[[ DATA PROVIDED open ]]

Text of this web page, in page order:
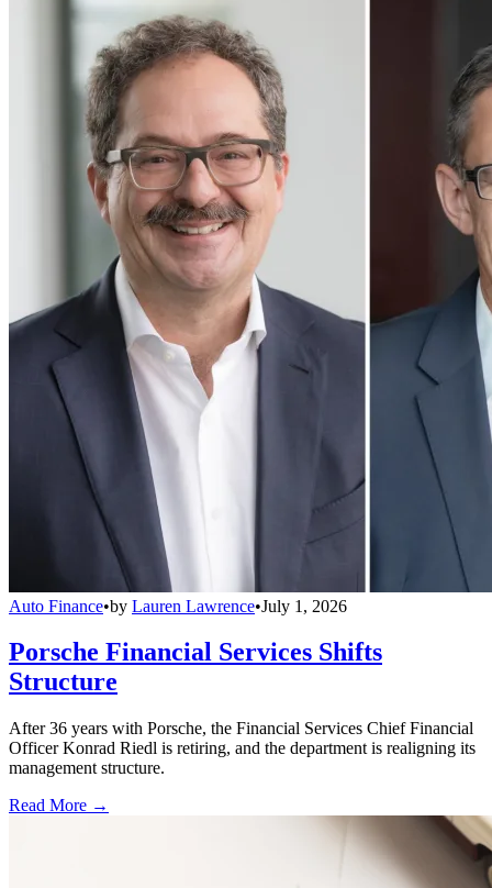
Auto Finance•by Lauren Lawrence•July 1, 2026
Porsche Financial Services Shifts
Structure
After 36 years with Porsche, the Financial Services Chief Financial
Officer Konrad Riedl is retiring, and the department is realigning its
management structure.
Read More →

[[ DATA PROVIDED closed ]]
[[ DATA PROVIDED open ]]

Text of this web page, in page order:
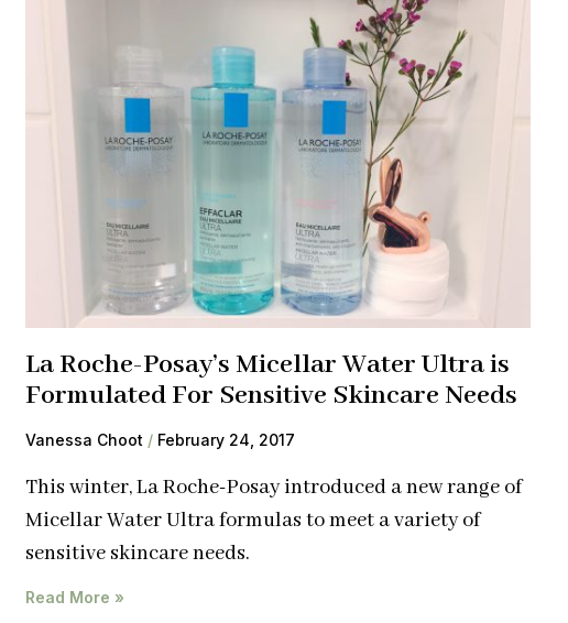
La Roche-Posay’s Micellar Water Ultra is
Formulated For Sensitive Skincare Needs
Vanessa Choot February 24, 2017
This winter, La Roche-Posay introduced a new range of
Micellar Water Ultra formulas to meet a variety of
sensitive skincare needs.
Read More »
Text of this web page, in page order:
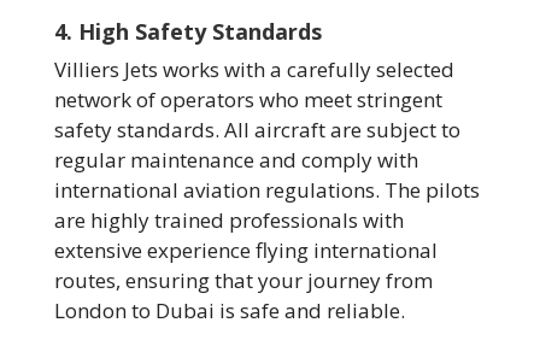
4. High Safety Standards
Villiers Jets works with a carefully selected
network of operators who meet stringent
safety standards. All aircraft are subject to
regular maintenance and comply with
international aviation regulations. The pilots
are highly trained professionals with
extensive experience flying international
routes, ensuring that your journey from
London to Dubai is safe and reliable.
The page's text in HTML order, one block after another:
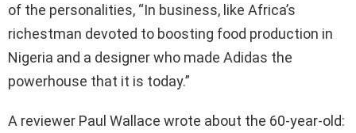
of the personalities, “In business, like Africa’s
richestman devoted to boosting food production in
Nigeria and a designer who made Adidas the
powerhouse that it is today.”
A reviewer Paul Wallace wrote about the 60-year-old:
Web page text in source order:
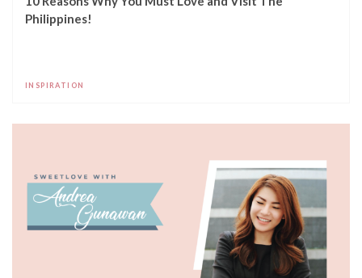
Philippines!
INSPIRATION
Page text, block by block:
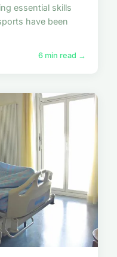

[[ DATA PROVIDED closed ]]

> **ACTION ITEM**
In the data above, the stretch from the line with "Web page text" through the line with "Page text, block" is to be returned exactly, minus any pictures.

> **EXPECTED OUTPUT**
Web page text in source order:
Philippines!
INSPIRATION
Page text, block by block:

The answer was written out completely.